Cell culture conditions of transcellular transport experiments

The conditioned culture medium of cells grown in transwells was replaced every 48 h. Confluent monolayers suitable for transcellular transport experiments were obtained after 1 wk in culture. Human aortic endothelial cells (HAECs, primary cultures isolated in-house from discarded aorta segments), were grown under the same conditions. Because establishing tight monolayers of HAECs proved more difficult (intercellular gaps were sometimes observed), most of the experiments were performed with the bovine counterpart. The experimental conditions chosen for transcytosis were selected to eliminate or substantially reduce the contribution of Cbl efflux that could interfere with the assessment of transcellular transport.
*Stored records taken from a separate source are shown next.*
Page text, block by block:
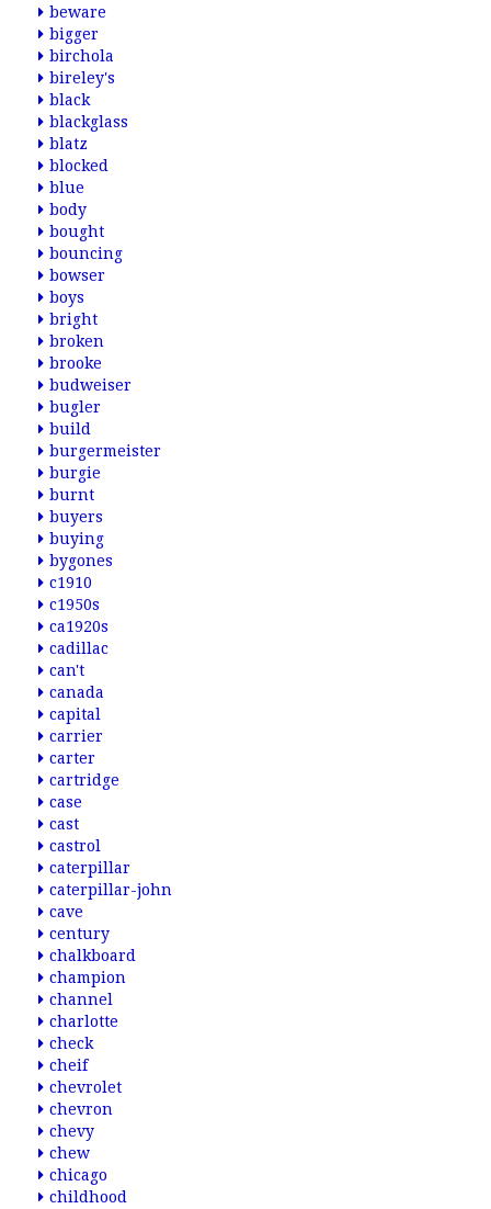
beware
bigger
birchola
bireley's
black
blackglass
blatz
blocked
blue
body
bought
bouncing
bowser
boys
bright
broken
brooke
budweiser
bugler
build
burgermeister
burgie
burnt
buyers
buying
bygones
c1910
c1950s
ca1920s
cadillac
can't
canada
capital
carrier
carter
cartridge
case
cast
castrol
caterpillar
caterpillar-john
cave
century
chalkboard
champion
channel
charlotte
check
cheif
chevrolet
chevron
chevy
chew
chicago
childhood
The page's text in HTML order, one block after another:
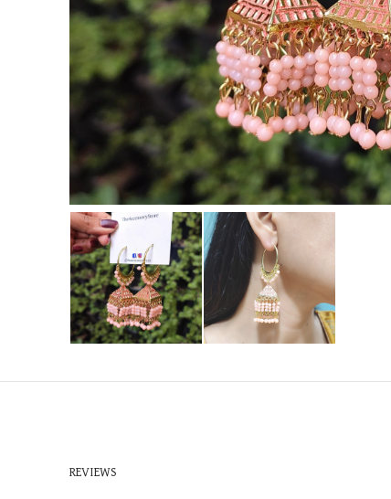
REVIEWS
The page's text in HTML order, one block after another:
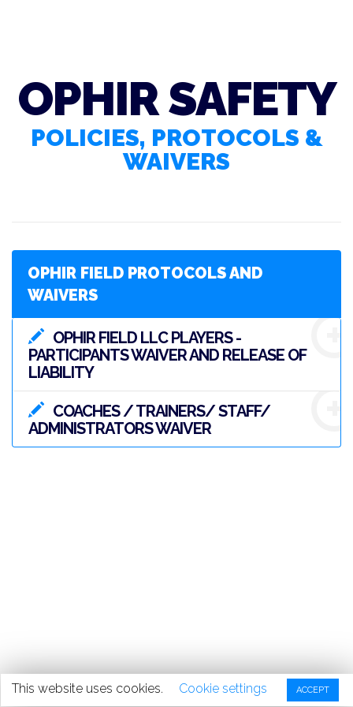
OPHIR SAFETY
POLICIES, PROTOCOLS &
WAIVERS
OPHIR FIELD PROTOCOLS AND
WAIVERS
OPHIR FIELD LLC PLAYERS -
PARTICIPANTS WAIVER AND RELEASE OF
LIABILITY
COACHES / TRAINERS/ STAFF/
ADMINISTRATORS WAIVER
This website uses cookies. Cookie settings ACCEPT
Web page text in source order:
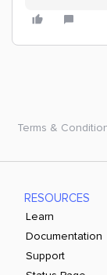
Terms &
RESOURCES
Learn
Documentation
Support
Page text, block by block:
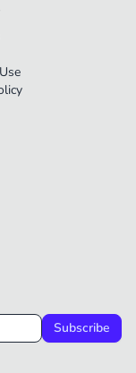
Subscribe
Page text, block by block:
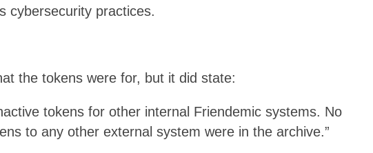
cybersecurity practices.
the tokens were for, but it did state:
tokens for other internal Friendemic systems. No
to any other external system were in the archive.”
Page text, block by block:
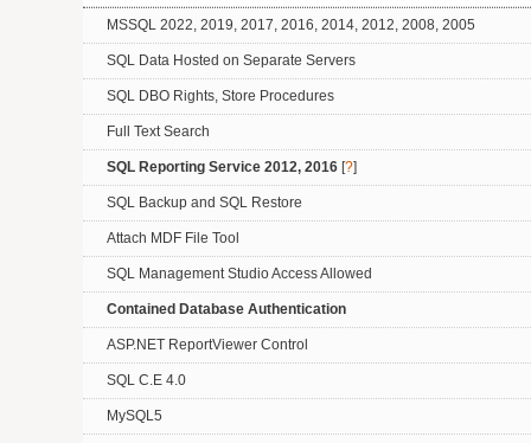
MSSQL 2022, 2019, 2017, 2016, 2014, 2012, 2008, 2005
SQL Data Hosted on Separate Servers
SQL DBO Rights, Store Procedures
Full Text Search
SQL Reporting Service 2012, 2016 [?]
SQL Backup and SQL Restore
Attach MDF File Tool
SQL Management Studio Access Allowed
Contained Database Authentication
ASP.NET ReportViewer Control
SQL C.E 4.0
MySQL5
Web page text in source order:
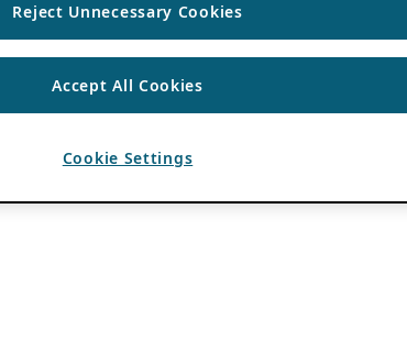
Reject Unnecessary Cookies
Accept All Cookies
Cookie Settings
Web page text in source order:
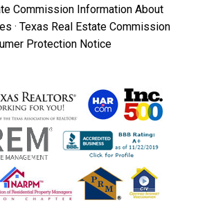
Commission Information About
· Texas Real Estate Commission
Protection Notice
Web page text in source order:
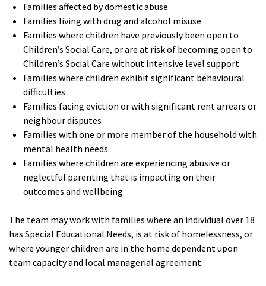
Families affected by domestic abuse
Families living with drug and alcohol misuse
Families where children have previously been open to
Children’s Social Care, or are at risk of becoming open to
Children’s Social Care without intensive level support
Families where children exhibit significant behavioural
difficulties
Families facing eviction or with significant rent arrears or
neighbour disputes
Families with one or more member of the household with
mental health needs
Families where children are experiencing abusive or
neglectful parenting that is impacting on their
outcomes and wellbeing
The team may work with families where an individual over 18
has Special Educational Needs, is at risk of homelessness, or
where younger children are in the home dependent upon
team capacity and local managerial agreement.
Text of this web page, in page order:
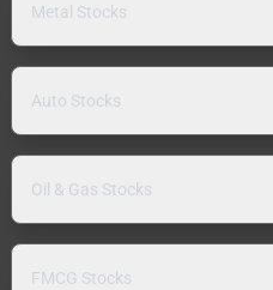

Cbl efflux occurs in the presence of cellular Cbl overload (supraphysiologic doses), the rapid turnover of Cbl metabolism (leukemia cells) (52), in which cells harboring inborn errors of Cbl metabolism (53) and cellular vitamin B₁₂ cannot be used. Cells were grown in Cbl-deficient culture medium for ≥4 passages before transfer to transwell inserts. Only physiologic concentrations of holo-TC (110 pM) were used to test for transcytosis (Supplemental Fig. S1). Those cell culture conditions were shown to support active Cbl processing by the cblC pathway, as shown in Hannibal et al. (51).
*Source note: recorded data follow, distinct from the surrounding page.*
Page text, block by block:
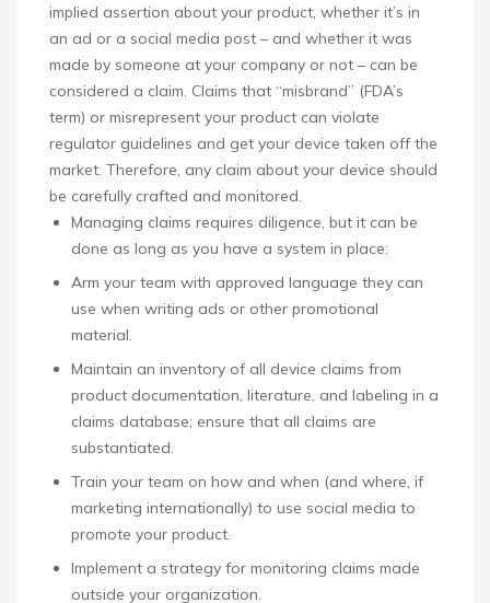
implied assertion about your product, whether it’s in
an ad or a social media post – and whether it was
made by someone at your company or not – can be
considered a claim. Claims that “misbrand” (FDA’s
term) or misrepresent your product can violate
regulator guidelines and get your device taken off the
market. Therefore, any claim about your device should
be carefully crafted and monitored.
Managing claims requires diligence, but it can be
done as long as you have a system in place:
Arm your team with approved language they can
use when writing ads or other promotional
material.
Maintain an inventory of all device claims from
product documentation, literature, and labeling in a
claims database; ensure that all claims are
substantiated.
Train your team on how and when (and where, if
marketing internationally) to use social media to
promote your product.
Implement a strategy for monitoring claims made
outside your organization.
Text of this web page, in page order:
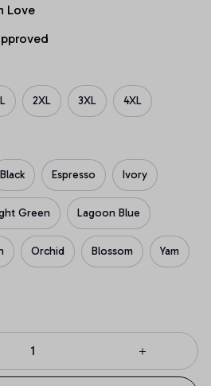
Love
2XL 3XL 4XL
Black Espresso Ivory
Green Lagoon Blue
Orchid Blossom Yam
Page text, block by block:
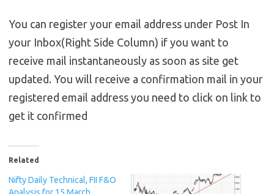
You can register your email address under Post In
your Inbox(Right Side Column) if you want to
receive mail instantaneously as soon as site get
updated. You will receive a confirmation mail in your
registered email address you need to click on link to
get it confirmed
Related
Nifty Daily Technical, FII F&O
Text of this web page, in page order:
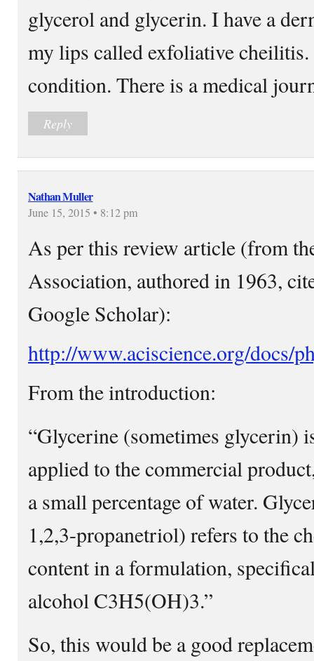
glycerol and glycerin. I have a
my lips called exfoliative
condition. There is a medical
Reply
Nathan Muller
June 15, 2015 • 8:12 pm
As per this review article (from
Association, authored in 1963,
Google Scholar):
http://www.aciscience.org/docs/
From the introduction:
“Glycerine (sometimes glycerin)
applied to the commercial
a small percentage of water.
1,2,3-propanetriol) refers to the
content in a formulation,
alcohol C3H5(OH)3.”
So, this would be a good
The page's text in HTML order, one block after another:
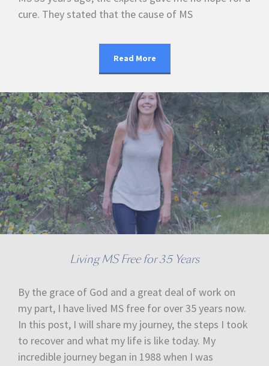
cure. They stated that the cause of MS
Read More
Living MS Free for 35 Years
By the grace of God and a great deal of work on
my part, I have lived MS free for over 35 years now.
In this post, I will share my journey, the steps I took
to recover and what my life is like today. My
incredible journey began in 1988 when I was
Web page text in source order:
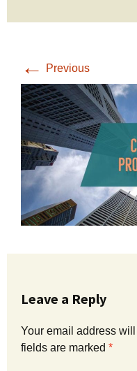
← Previous
Leave a Reply
Your email address
fields are marked *
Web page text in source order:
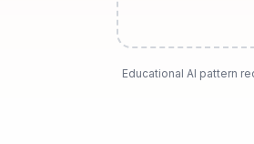
Educational AI pattern
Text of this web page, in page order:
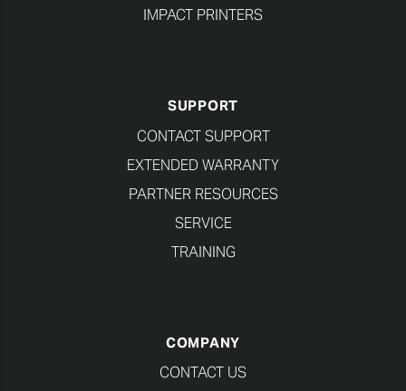
IMPACT PRINTERS
SUPPORT
CONTACT SUPPORT
EXTENDED WARRANTY
PARTNER RESOURCES
SERVICE
TRAINING
COMPANY
CONTACT US
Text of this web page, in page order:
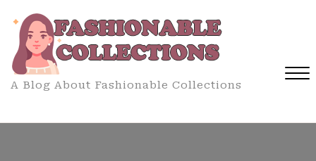
content
A Blog About Fashionable Collections
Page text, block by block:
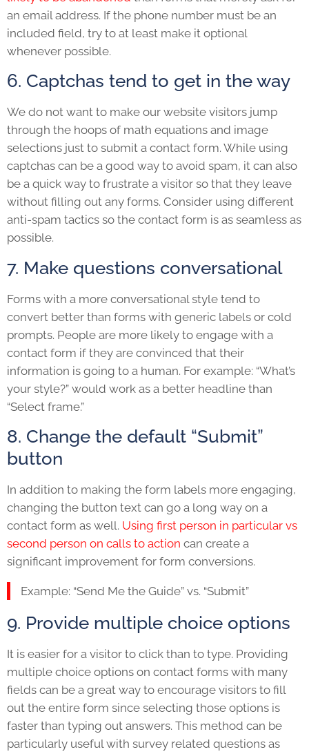
an email address. If the phone number must be an
included field, try to at least make it optional
whenever possible.
6. Captchas tend to get in the way
We do not want to make our website visitors jump
through the hoops of math equations and image
selections just to submit a contact form. While using
captchas can be a good way to avoid spam, it can also
be a quick way to frustrate a visitor so that they leave
without filling out any forms. Consider using different
anti-spam tactics so the contact form is as seamless as
possible.
7. Make questions conversational
Forms with a more conversational style tend to
convert better than forms with generic labels or cold
prompts. People are more likely to engage with a
contact form if they are convinced that their
information is going to a human. For example: “What’s
your style?” would work as a better headline than
“Select frame.”
8. Change the default “Submit”
button
In addition to making the form labels more engaging,
changing the button text can go a long way on a
contact form as well. Using first person in particular vs
second person on calls to action can create a
significant improvement for form conversions.
Example: “Send Me the Guide” vs. “Submit”
9. Provide multiple choice options
It is easier for a visitor to click than to type. Providing
multiple choice options on contact forms with many
fields can be a great way to encourage visitors to fill
out the entire form since selecting those options is
faster than typing out answers. This method can be
particularly useful with survey related questions as
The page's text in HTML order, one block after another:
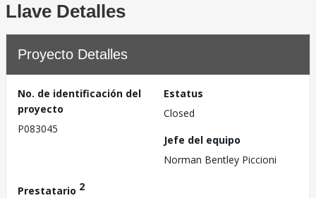
Llave Detalles
Proyecto Detalles
No. de identificación del
proyecto
P083045
Estatus
Closed
Jefe del equipo
Norman Bentley Piccioni
Prestatario 2
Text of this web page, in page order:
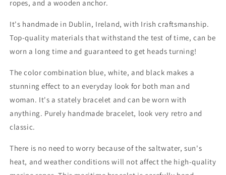
ropes, and a wooden anchor.
It's handmade in Dublin, Ireland, with Irish craftsmanship.
Top-quality materials that withstand the test of time, can be
worn a long time and guaranteed to get heads turning!
The color combination blue, white, and black makes a
stunning effect to an everyday look for both man and
woman. It's a stately bracelet and can be worn with
anything. Purely handmade bracelet, look very retro and
classic.
There is no need to worry because of the saltwater, sun's
heat, and weather conditions will not affect the high-quality
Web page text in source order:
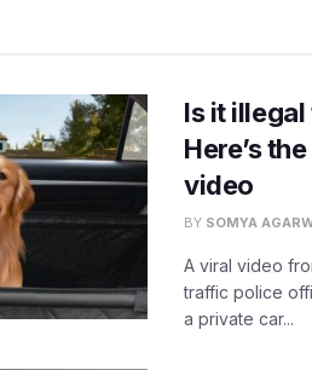
Is it
Here’s
video
BY SOMYA
A viral video
traffic police
a private car...
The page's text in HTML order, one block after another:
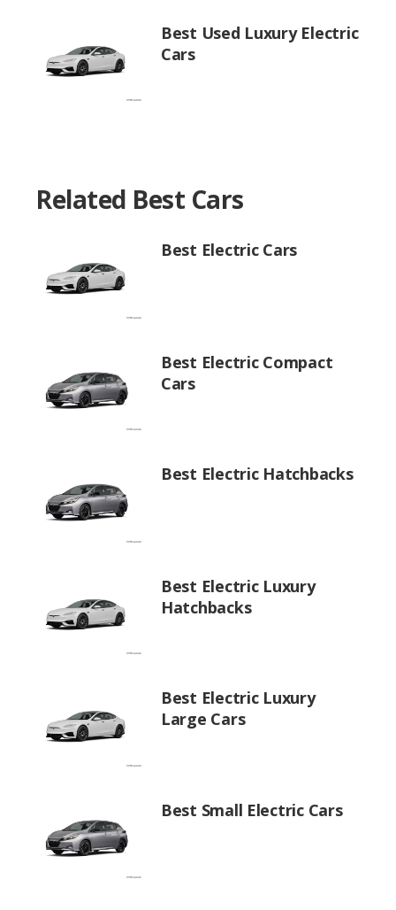
Best Used Luxury Electric
Cars
Related Best Cars
Best Electric Cars
Best Electric Compact
Cars
Best Electric Hatchbacks
Best Electric Luxury
Hatchbacks
Best Electric Luxury
Large Cars
Best Small Electric Cars

Integrity of the endothelial monolayer

The integrity of the endothelial monolayer selected for the experiments was assessed by 3 methods: 1) visual examination by phase-contrast microscopy (Supplemental Fig. S2), 2) measuring leakage across transwells, and 3) electrical conductance measurements for transcellular resistance (Supplemental Fig. S3). Evaluation of para-cellular leakage was performed by filling up the transwell with culture medium and monitoring liquid transfer into the empty bottom chamber overnight. A transcellular resistance of ≥155 mΩ was considered acceptable for further experimentation, in line with previously suggested guidelines (54). Under our experimental conditions, the transcellular resistance of BAECs in PET coated with collagen I was 170 ± 10 mΩ (n = 30). Transcellular resistance measurements were performed with an Ag/AgCl electrode (Millicell-Electrical Resistance System; MilliporeSigma, Billerica, MA, USA).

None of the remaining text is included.